Rule 21 of the Federal Rules of Civil Procedure permits the Court to sever any claim against a party and proceed with that claim separately. Fed. R. Civ. P. 21. In deciding whether to sever a claim, a court should consider the following: whether the claims arise out of the same transaction or occurrence; whether the claims present some common questions of law or fact; whether settlement of the claims or judicial economy would be facilitated; whether prejudice would be avoided if severance were granted; and whether different witnesses and documentary proof are required for the separate claims.

Morris v. Northrop Grumman Corp., 37 F. Supp. 2d 556, 580 (E.D.N.Y. 1999). "A claim may be severed based upon lack of a significant relationship between defendants or solely for the purpose of facilitating transfer. Where the administration of justice would be materially advanced by severance and transfer, a court may properly sever the claims against one or more defendants for the purpose of permitting the transfer of the action against other defendants." Cain v. New York State Bd. of Elections, 630 F.Supp. 221, 225-26 (E.D.N.Y. 1986). "A decision to sever lies within the discretion of the Court." Id. at 225.

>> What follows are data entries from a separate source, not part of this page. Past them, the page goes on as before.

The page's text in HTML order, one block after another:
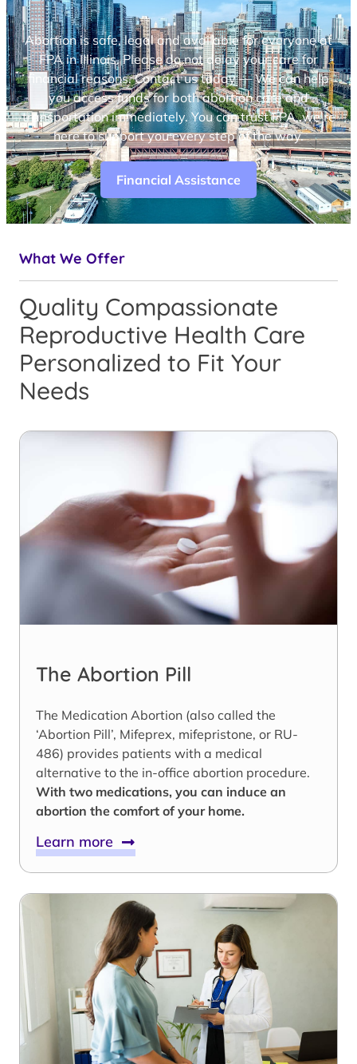
Abortion is safe, legal and available for everyone at
FPA in Illinois. Please do not delay your care for
financial reasons. Contact us today — We can help
you access funds for both abortion care and
transportation immediately. You can trust FPA, we’re
here to support you every step of the way.
Financial Assistance
What We Offer
Quality Compassionate
Reproductive Health Care
Personalized to Fit Your
Needs
The Abortion Pill
The Medication Abortion (also called the
‘Abortion Pill’, Mifeprex, mifepristone, or RU-
486) provides patients with a medical
alternative to the in-office abortion procedure.
With two medications, you can induce an
abortion the comfort of your home.
Learn more
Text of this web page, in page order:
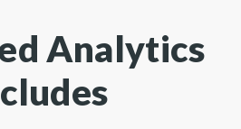
Analytics
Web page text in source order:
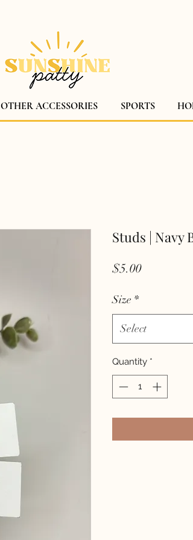
OTHER ACCESSORIES SPORTS
Studs | Navy
$5.00Price
Size *
Select
Quantity *
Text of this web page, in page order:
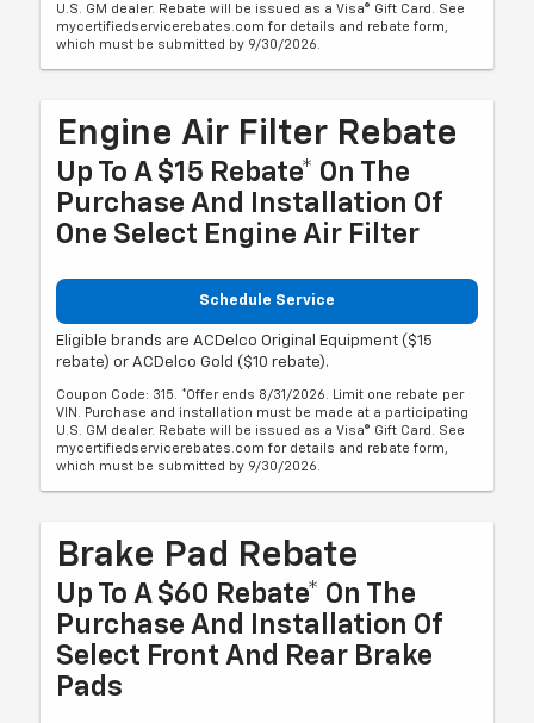
U.S. GM dealer. Rebate will be issued as a Visa® Gift Card. See
mycertifiedservicerebates.com for details and rebate form,
which must be submitted by 9/30/2026.
Engine Air Filter Rebate
Up To A $15 Rebate* On The
Purchase And Installation Of
One Select Engine Air Filter
Schedule Service
Eligible brands are ACDelco Original Equipment ($15
rebate) or ACDelco Gold ($10 rebate).
Coupon Code: 315. *Offer ends 8/31/2026. Limit one rebate per
VIN. Purchase and installation must be made at a participating
U.S. GM dealer. Rebate will be issued as a Visa® Gift Card. See
mycertifiedservicerebates.com for details and rebate form,
which must be submitted by 9/30/2026.
Brake Pad Rebate
Up To A $60 Rebate* On The
Purchase And Installation Of
Select Front And Rear Brake
Pads
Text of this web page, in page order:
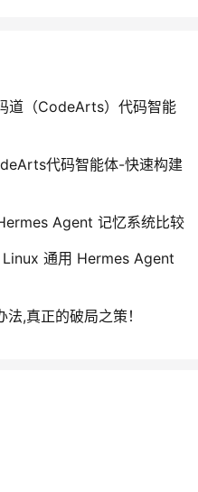
道（CodeArts）代码智能
代码智能体-快速构建
Agent 记忆系统比较
Linux 通用 Hermes Agent
,真正的破局之策！
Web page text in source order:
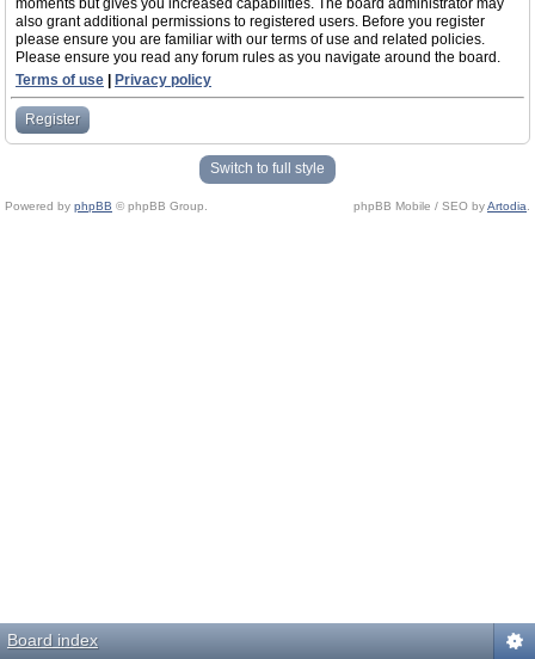
moments but gives you increased capabilities. The board administrator may
also grant additional permissions to registered users. Before you register
please ensure you are familiar with our terms of use and related policies.
Please ensure you read any forum rules as you navigate around the board.
Terms of use
Privacy policy
Register
Switch to full style
Powered by phpBB © phpBB Group. phpBB Mobile / SEO byArtodia
Board index
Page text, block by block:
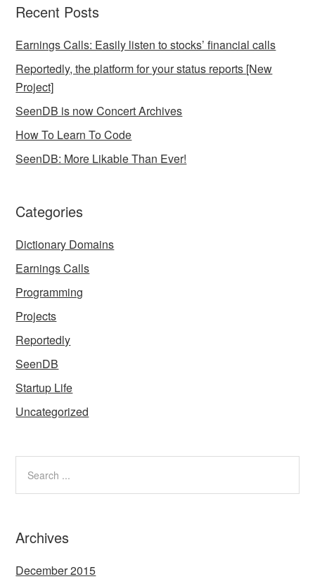
Recent Posts
Earnings Calls: Easily listen to stocks’ financial calls
Reportedly, the platform for your status reports [New
Project]
SeenDB is now Concert Archives
How To Learn To Code
SeenDB: More Likable Than Ever!
Categories
Dictionary Domains
Earnings Calls
Programming
Projects
Reportedly
SeenDB
Startup Life
Uncategorized
Archives
December 2015
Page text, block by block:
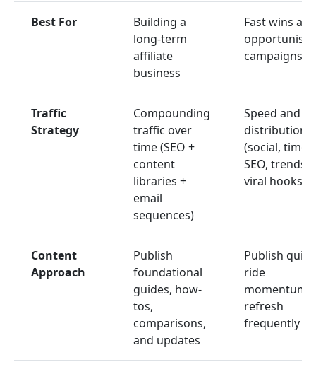
Best For
Building a
long-term
affiliate
business
Fast wins and
opportunistic
campaigns
Traffic
Strategy
Compounding
traffic over
time (SEO +
content
libraries +
email
sequences)
Speed and
distribution
(social, timely
SEO, trends,
viral hooks)
Content
Approach
Publish
foundational
guides, how-
tos,
comparisons,
and updates
Publish
ride
momentum,
refresh
frequently
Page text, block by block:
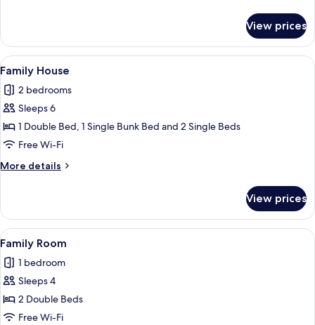
Room
View prices
View
all
photos
for
Family
House
A living room with a sofa, a wooden
4
Family House
2 bedrooms
Sleeps 6
1 Double Bed, 1 Single Bunk Bed and 2 Single Beds
Free Wi-Fi
More details
More
House
View prices
View
all
photos
for
Family
Room
A hotel room with two beds, each
2
Family Room
1 bedroom
Sleeps 4
2 Double Beds
Free Wi-Fi
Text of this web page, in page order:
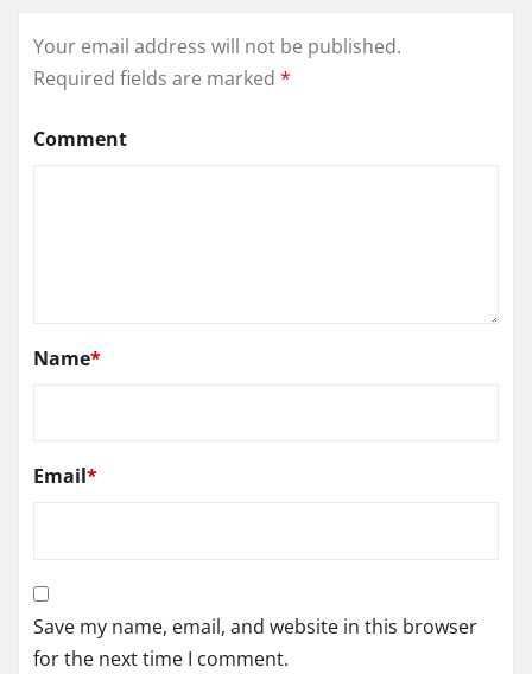
Your email address will not be published.
Required fields are marked *
Comment
Name*
Email*
Save my name, email, and website in this browser
for the next time I comment.
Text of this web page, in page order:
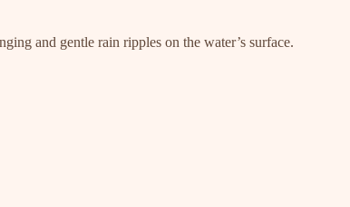
and gentle rain ripples on the water’s surface.

5 The Court is mindful of the Second Circuit's instruction that a pleading by a pro se litigant must be construed liberally and interpreted to raise the strongest arguments that it suggests. See, e.g., Sealed Plaintiff v. Sealed Defendant, 537 F.3d 185, 191 (2d Cir. 2008) ("On occasions too numerous to count, we have reminded district courts" that a pro se plaintiff's pleadings must be construed liberally); Phillips v. Girdich, 408 F.3d 124, 130 (2d Cir. 2005) ("We leave it for the district court to determine what other claims, if any, [plaintiff] has raised.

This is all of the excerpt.